Los catálogos fueron piezas que también se transformaron dentro de la práctica curatorial
hasta convertirse en los libros de referencia para el territorio artístico. Los ensayos
renovadores, los aparatos críticos, los cuidados en el manejo del cuerpo de imágenes, no
siempre en sus calidades, lo significativo de sus diferentes niveles de información, los
ubicaron más allá de los modelos vistos hasta entonces. Hay un aspecto en los catálogos
que resulta curioso: el tema del diseño gráfico. La vanguardia de la imagen visual
impuesta por el dúo Fontana-Distéfano en el Instituto Di Tella en los años 60, le dio al
campo artísticos piezas memorables. Sin embargo, a partir de los 70 los catálogos
producidos para las muestras en las diferentes instituciones porteñas perdieron su
excelencia en el diseño gráfico; se ve una medianía llamativa que sigue vigente en las
décadas siguientes.

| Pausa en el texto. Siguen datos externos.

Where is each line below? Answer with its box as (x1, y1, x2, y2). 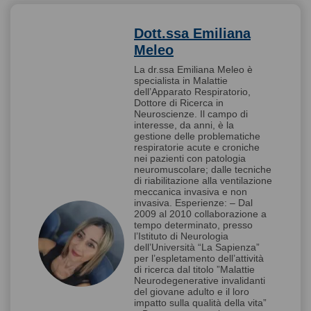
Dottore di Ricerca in (134, 97, 224, 109)
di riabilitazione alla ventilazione (134, 175, 272, 187)
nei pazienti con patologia (134, 153, 246, 165)
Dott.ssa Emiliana (134, 26, 251, 42)
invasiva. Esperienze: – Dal (134, 197, 253, 209)
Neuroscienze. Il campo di (134, 108, 248, 120)
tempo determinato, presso (134, 219, 253, 231)
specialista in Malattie (134, 75, 228, 87)

Algunos hallazgos de tapas en la Fundación San Telmo o la Fundación
Banco Patricios que, sin embargo, no se acercaron al nivel planteado por el Di Tella.
Algunos mejores, otros peores, el horizonte no parece levantarse hasta el 2002 con la
llegada del Museo de Arte Latinoamericano de Buenos Aires Malba/Colección Costantini y
su catálogo Artistas Rioplatenses en Europa con su tapa marrón habano y la sigla RPLA,
que mostró con toda claridad la búsqueda de una imagen visual distintiva con la
incorporación de un área de diseño gráfico en la estructura operativa del museo por
decisión de su director, Eduardo Costantini (h).
Las principales muestras renovadoras porteñas en los 80 fueron, entre otras, las
monográficas Pettoruti, Antonio Berni y Alfredo Hlito de Martha Nanni, junto a parte de su
replanteo de la colección permanente de la institución; Desnudos y Vestidos. Una historia
del gusto y la retrospectiva de Fernando Fader de Ana María Telesca y éste autor;
Después de Goya… antes de Picasso, el replanteo de las salas permanentes de arte
europeo de los siglos XVIII al XX y la colección permanente de Arte Argentino entre 1820
y 1990, la co-curaduría de Vincent van Gogh y su mundo, Antonio Berni-Jorge de la Vega,
planteadas por éste autor, todos ejemplos en un rango que abarca diez años, entre 1982
y 1993. Sin olvidar las novedades que en la etapa final de su trabajo, presentó Samy
Oliver al hacerse cargo de las museografías de Fader y de la muestra Seis maestros de la
pintura uruguaya. Para 1990, los modelos de diseños expositivos trabajados por Gustavo
Vásquez Ocampo en múltiples muestras marcaron el punto de inflexión de ingreso a una
museografía contemporánea.

Con los cambios ocurridos, como puede verse no en un proceso lineal sino en
movimientos ondulantes, que se rastrean desde los 60 para estabilizarse en los 80, la
escena artística porteña fue incorporando en el campo de las artes visuales los trabajos de
la práctica curatorial y el uso de un modelo renovado de la forma exposición.
Dentro del panorama, décadas después, cuando ya había pasado mucha agua bajo el
puente y con ella muchas exposiciones, ensayos curatoriales y catálogos, se multiplicaron
investigaciones que se transformaron por suertes singulares en exposiciones e
investigadores que renacieron curadores. Ya se plantearon las distinciones entre colgar
cuadros y la práctica curatorial y entre muestras y exposiciones, pero en un medio poroso
y permisivo como el porteño los híbridos y el asumir roles diversos sin previo aviso son
habituales, y el debate no es un posibilidad que la escena artística considere válida. Las
batallas locales no incluyen el debate, se alimentan de la mayor cantidad de tachaduras e
invenciones que puede realizar y exhibir el bando más ruidoso y rizomático, las evidencias
documentales se seleccionan y las narraciones históricas recurren a la ficción de
evidencias conceptuales vacías. Así, se puede afirmar que las curadurías y exposiciones
constructoras de narraciones, los montajes integrales y con sintaxis de relatos para las
colecciones permanentes, comenzaron a principios del siglo XXI.